I’ve tried to keep us safe, by being anonymous, but of course, Lilly just sees an overbearing and controlling mother who's trying to ruin her life, as most teenagers think when it comes to their parents. How can I tell her that her father is not absent, but a monster that I had to escape from? It’s been the hardest thing to keep from her, but it’s what keeps her safe and that is my priority.

We’ve been fighting so much recently, and not just about my refusal to let her get Facebook, or Tik Tok, or whatever it is she wants to post pictures of her life onto. She hates that I won’t commit to Ryan fully, I still can’t bring myself to put him in that kind of danger. He knows something happened, I’ve never fully divulged my past, but I’m sure he can make an educated guess from the little that I have told him. We’re good friends, with a few benefits when Lilly is away for the night at a friend’s, which isn’t often as I need to know who she’s with to make sure that she’s safe.

It’s all such a mess!

I stay there for what feels like hours but is probably only thirty minutes or so, just breathing, listening to the radio and trying to calm down, when I hear the front door open again. Turning to face her, an apology springs to my lips.

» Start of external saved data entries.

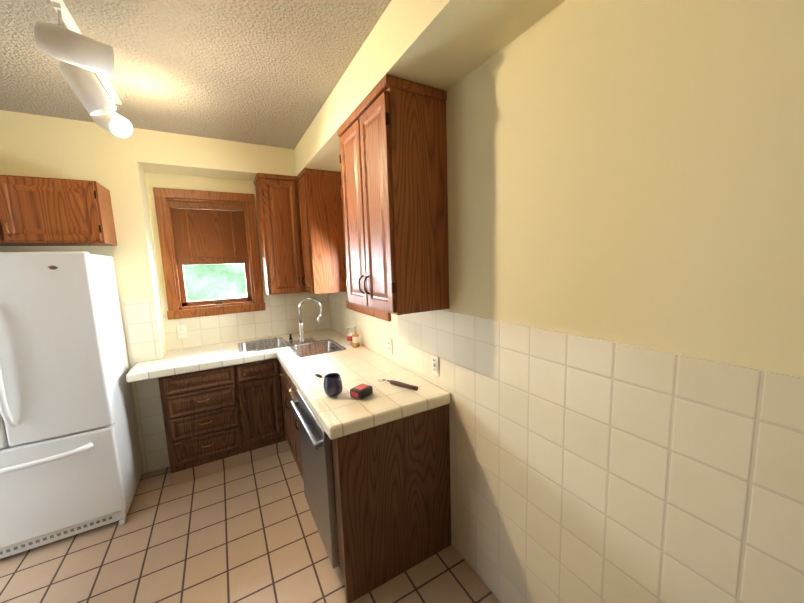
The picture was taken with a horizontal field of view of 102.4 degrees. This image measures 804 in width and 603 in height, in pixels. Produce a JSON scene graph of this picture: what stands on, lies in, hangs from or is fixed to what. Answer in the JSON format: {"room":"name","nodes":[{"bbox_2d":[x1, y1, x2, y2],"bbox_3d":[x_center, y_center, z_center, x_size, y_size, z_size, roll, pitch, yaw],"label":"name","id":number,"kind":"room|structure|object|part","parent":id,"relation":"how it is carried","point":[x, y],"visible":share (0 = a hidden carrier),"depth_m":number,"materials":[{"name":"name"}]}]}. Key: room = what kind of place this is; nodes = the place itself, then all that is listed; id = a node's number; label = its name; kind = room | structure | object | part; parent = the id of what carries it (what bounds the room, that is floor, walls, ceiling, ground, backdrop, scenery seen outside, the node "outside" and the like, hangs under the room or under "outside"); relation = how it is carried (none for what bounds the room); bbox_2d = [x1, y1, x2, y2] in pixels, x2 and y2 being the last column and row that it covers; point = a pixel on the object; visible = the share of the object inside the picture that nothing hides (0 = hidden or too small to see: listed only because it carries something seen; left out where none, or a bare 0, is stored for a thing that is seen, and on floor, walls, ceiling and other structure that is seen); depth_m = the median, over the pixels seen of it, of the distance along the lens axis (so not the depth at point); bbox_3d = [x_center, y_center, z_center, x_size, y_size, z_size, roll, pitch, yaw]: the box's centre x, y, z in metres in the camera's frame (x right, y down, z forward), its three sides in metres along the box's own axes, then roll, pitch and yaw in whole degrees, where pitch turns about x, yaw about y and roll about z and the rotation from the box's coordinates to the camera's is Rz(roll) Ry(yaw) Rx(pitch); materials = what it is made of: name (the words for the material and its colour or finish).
{"room":"kitchen","nodes":[
{"label":"kitchen","id":0,"kind":"room"},
{"bbox_2d":[0,110,166,473],"bbox_3d":[-2.521,0.082,2.406,1.150,2.680,0.300,-6,8,-29],"label":"wall","id":1,"kind":"structure","parent":0,"point":[32,145],"depth_m":2.34,"materials":[{"name":"beige paint"}]},
{"bbox_2d":[0,175,116,245],"bbox_3d":[-2.430,-0.554,2.007,0.905,0.395,0.357,-6,8,-29],"label":"upper cabinet","id":2,"kind":"object","parent":1,"relation":"attached to","point":[38,211],"visible":1,"depth_m":2.00,"materials":[{"name":"brown wood"}]},
{"bbox_2d":[0,0,390,148],"bbox_3d":[-1.105,-1.212,1.169,2.940,0.100,3.900,-6,8,-29],"label":"ceiling","id":3,"kind":"structure","parent":0,"point":[266,72],"depth_m":1.64,"materials":[{"name":"white paint"}]},
{"bbox_2d":[33,0,132,137],"bbox_3d":[-1.496,-1.049,1.571,0.228,0.294,1.048,-7,9,-35],"label":"spotlight","id":4,"kind":"object","parent":3,"relation":"attached to","point":[76,52],"visible":1,"depth_m":1.32,"materials":[{"name":"white metal"}]},
{"bbox_2d":[133,128,292,180],"bbox_3d":[-1.567,-1.231,2.811,1.140,0.240,0.300,-6,8,-29],"label":"soffit","id":5,"kind":"structure","parent":3,"relation":"attached to","point":[156,151],"depth_m":2.66,"materials":[{"name":"beige paint"}]},
{"bbox_2d":[293,0,564,175],"bbox_3d":[-0.096,-1.149,1.752,0.330,0.240,3.600,-6,8,-29],"label":"soffit","id":6,"kind":"structure","parent":3,"relation":"attached to","point":[445,45],"depth_m":1.31,"materials":[{"name":"beige paint"}]},
{"bbox_2d":[145,172,263,299],"bbox_3d":[-1.985,-0.006,2.963,2.940,2.680,0.150,-6,8,-29],"label":"wall","id":7,"kind":"structure","parent":0,"point":[170,181],"depth_m":2.81,"materials":[{"name":"beige paint"}]},
{"bbox_2d":[153,187,265,319],"bbox_3d":[-1.759,-0.439,3.018,0.795,1.120,0.158,-6,8,-29],"label":"window","id":8,"kind":"structure","parent":7,"relation":"in","point":[179,305],"depth_m":2.94,"materials":[{"name":"brown wood"}]},
{"bbox_2d":[169,201,248,264],"bbox_3d":[-1.751,-0.620,2.971,0.581,0.550,0.045,-6,8,-29],"label":"window blind","id":9,"kind":"object","parent":8,"relation":"attached to","point":[211,233],"visible":0.96,"depth_m":2.96,"materials":[{"name":"brown wood"}]},
{"bbox_3d":[-1.772,-0.441,3.041,0.501,0.846,0.004,-6,8,-29],"label":"glass","id":10,"kind":"part","parent":8,"relation":"part of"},
{"bbox_2d":[122,292,330,472],"bbox_3d":[-1.439,0.607,3.076,1.682,1.400,0.306,-6,8,-29],"label":"wall tile","id":11,"kind":"structure","parent":7,"relation":"attached to","point":[279,315],"depth_m":2.90,"materials":[{"name":"beige tile"}]},
{"bbox_2d":[176,325,186,338],"bbox_3d":[-1.974,0.272,2.898,0.072,0.116,0.011,-6,8,-29],"label":"electrical outlet","id":12,"kind":"object","parent":11,"relation":"attached to","point":[181,331],"visible":1,"depth_m":2.90,"materials":[{"name":"beige plastic"}]},
{"bbox_2d":[254,168,346,294],"bbox_3d":[-0.957,-0.619,3.040,0.663,1.068,0.604,-6,8,-29],"label":"upper cabinet","id":13,"kind":"object","parent":7,"relation":"attached to","point":[300,221],"visible":0.98,"depth_m":2.91,"materials":[{"name":"brown wood"}]},
{"bbox_2d":[0,450,500,602],"bbox_3d":[-1.011,1.544,1.515,2.940,0.100,3.900,-6,8,-29],"label":"floor","id":14,"kind":"structure","parent":0,"point":[247,533],"depth_m":1.84,"materials":[{"name":"tile"}]},
{"bbox_2d":[0,251,143,558],"bbox_3d":[-2.333,0.594,1.997,0.905,1.755,0.662,-6,8,-29],"label":"refrigerator","id":15,"kind":"object","parent":14,"relation":"on","point":[71,463],"visible":1,"depth_m":1.89,"materials":[{"name":"white metal"}]},
{"bbox_2d":[158,361,253,484],"bbox_3d":[-1.652,0.921,2.781,0.561,0.865,0.391,-6,8,-29],"label":"base cabinet","id":16,"kind":"object","parent":14,"relation":"on","point":[206,412],"depth_m":2.51,"materials":[{"name":"brown wood"}]},
{"bbox_2d":[154,342,273,376],"bbox_3d":[-1.560,0.443,2.789,0.823,0.035,0.637,-6,8,-29],"label":"countertop","id":17,"kind":"structure","parent":16,"relation":"on","point":[199,357],"depth_m":2.60,"materials":[{"name":"white tile"}]},
{"bbox_2d":[234,337,289,376],"bbox_3d":[-1.267,0.485,2.966,0.406,0.190,0.411,-6,8,-29],"label":"base cabinet","id":18,"kind":"object","parent":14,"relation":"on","point":[264,364],"depth_m":2.79,"materials":[{"name":"brown wood"}]},
{"bbox_2d":[282,331,321,340],"bbox_3d":[-0.960,0.373,3.188,0.340,0.035,0.528,-6,8,-29],"label":"countertop","id":19,"kind":"structure","parent":18,"relation":"on","point":[311,336],"depth_m":3.18,"materials":[{"name":"beige tile"}]},
{"bbox_2d":[282,373,301,444],"bbox_3d":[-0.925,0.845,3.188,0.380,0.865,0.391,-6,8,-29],"label":"base cabinet","id":20,"kind":"object","parent":14,"relation":"on","point":[289,394],"depth_m":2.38,"materials":[{"name":"brown wood"}]},
{"bbox_2d":[298,397,429,596],"bbox_3d":[-0.335,0.955,2.156,0.380,0.865,1.187,-6,8,-29],"label":"base cabinet","id":21,"kind":"object","parent":14,"relation":"on","point":[374,468],"depth_m":1.61,"materials":[{"name":"brown wood"}]},
{"bbox_2d":[290,385,349,583],"bbox_3d":[-0.492,1.002,1.850,0.123,0.858,0.618,-6,8,-29],"label":"dishwasher","id":22,"kind":"object","parent":21,"relation":"in","point":[316,446],"depth_m":1.68,"materials":[{"name":"silver metal"}]},
{"bbox_2d":[274,345,450,440],"bbox_3d":[-0.401,0.483,2.237,0.670,0.063,1.528,-6,8,-29],"label":"countertop","id":23,"kind":"structure","parent":21,"relation":"on","point":[339,416],"depth_m":1.79,"materials":[{"name":"beige tile"}]},
{"bbox_2d":[237,297,346,378],"bbox_3d":[-1.004,0.283,2.849,0.786,0.601,0.836,-6,8,-29],"label":"sink","id":24,"kind":"object","parent":23,"relation":"in","point":[256,359],"depth_m":2.80,"materials":[{"name":"silver metal"}]},
{"bbox_2d":[286,337,349,356],"bbox_3d":[-0.731,0.487,2.800,0.396,0.190,0.445,-6,8,-29],"label":"sink","id":25,"kind":"object","parent":23,"relation":"in","point":[324,344],"depth_m":2.94,"materials":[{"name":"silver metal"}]},
{"bbox_2d":[323,373,342,396],"bbox_3d":[-0.370,0.456,1.749,0.102,0.108,0.131,-6,8,-29],"label":"mug","id":26,"kind":"object","parent":23,"relation":"on","point":[332,385],"visible":1,"depth_m":1.72,"materials":[{"name":"blue ceramic"}]},
{"bbox_2d":[346,327,349,344],"bbox_3d":[-0.453,0.300,2.823,0.058,0.157,0.059,0,8,18],"label":"soap bottle","id":27,"kind":"object","parent":23,"relation":"on","point":[348,343],"depth_m":2.80,"materials":[{"name":"beige"}]},
{"bbox_2d":[349,326,358,347],"bbox_3d":[-0.393,0.296,2.736,0.058,0.180,0.059,0,8,18],"label":"soap bottle","id":28,"kind":"object","parent":23,"relation":"on","point":[352,339],"depth_m":2.72,"materials":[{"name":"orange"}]},
{"bbox_2d":[350,384,372,398],"bbox_3d":[-0.216,0.481,1.742,0.084,0.049,0.110,3,9,35],"label":"tape measure","id":29,"kind":"object","parent":23,"relation":"on","point":[361,391],"visible":1,"depth_m":1.71,"materials":[{"name":"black plastic"}]},
{"bbox_2d":[378,379,417,390],"bbox_3d":[-0.030,0.472,1.860,0.279,0.024,0.035,3,9,36],"label":"tool","id":30,"kind":"object","parent":23,"relation":"on","point":[405,385],"visible":0.96,"depth_m":1.83,"materials":[{"name":"brown wood"}]},
{"bbox_2d":[341,188,390,321],"bbox_3d":[-0.257,-0.440,2.615,0.158,1.080,0.850,-6,8,-29],"label":"trim","id":31,"kind":"structure","parent":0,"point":[382,315],"depth_m":2.72,"materials":[{"name":"brown wood"}]},
{"bbox_2d":[341,0,803,377],"bbox_3d":[0.191,0.046,1.956,0.150,2.680,3.750,-6,8,-29],"label":"wall","id":32,"kind":"structure","parent":0,"point":[629,172],"depth_m":0.89,"materials":[{"name":"beige paint"}]},
{"bbox_2d":[337,74,448,314],"bbox_3d":[-0.083,-0.499,1.812,0.360,1.059,0.654,-6,8,-29],"label":"upper cabinet","id":33,"kind":"object","parent":32,"relation":"attached to","point":[392,133],"visible":1,"depth_m":1.57,"materials":[{"name":"brown wood"}]},
{"bbox_2d":[329,292,803,602],"bbox_3d":[0.110,0.698,2.062,0.006,1.366,3.594,-6,8,-29],"label":"wall tile","id":34,"kind":"structure","parent":32,"relation":"attached to","point":[583,469],"depth_m":1.04,"materials":[{"name":"beige tile"}]},
{"bbox_2d":[387,337,391,354],"bbox_3d":[-0.092,0.321,2.333,0.011,0.116,0.072,-6,8,-29],"label":"electrical outlet","id":35,"kind":"object","parent":34,"relation":"attached to","point":[389,345],"visible":1,"depth_m":2.33,"materials":[{"name":"beige plastic"}]},
{"bbox_2d":[431,354,438,376],"bbox_3d":[0.187,0.363,1.843,0.011,0.116,0.072,-6,8,-29],"label":"outlet","id":36,"kind":"object","parent":34,"relation":"attached to","point":[435,364],"visible":1,"depth_m":1.84,"materials":[{"name":"beige plastic"}]},
{"label":"outside","id":37,"kind":"structure","parent":0,"visible":0},
{"bbox_2d":[177,208,246,300],"bbox_3d":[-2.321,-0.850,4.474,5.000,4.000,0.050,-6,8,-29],"label":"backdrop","id":38,"kind":"structure","parent":37,"point":[204,284],"depth_m":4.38,"materials":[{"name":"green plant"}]}
]}

“Lilly, I’m so sor…” I come to a shuddering halt, my whole body flushing with a white-hot terror that freezes me like the burn of ice running through my veins. My heart pounds, and it feels like the whole world has paused on its axis.

“Hello, Violet,” his voice is just as dark as I remember from my nightmares, and although older, he’s just as devastatingly beautiful, too. His eyes have not changed, if anything they look deader than they used to, like the small shred of humanity that used to be in there is completely snuffed out and gone.

“Ace,” I manage to whisper out, my voice broken. “How did you find me?”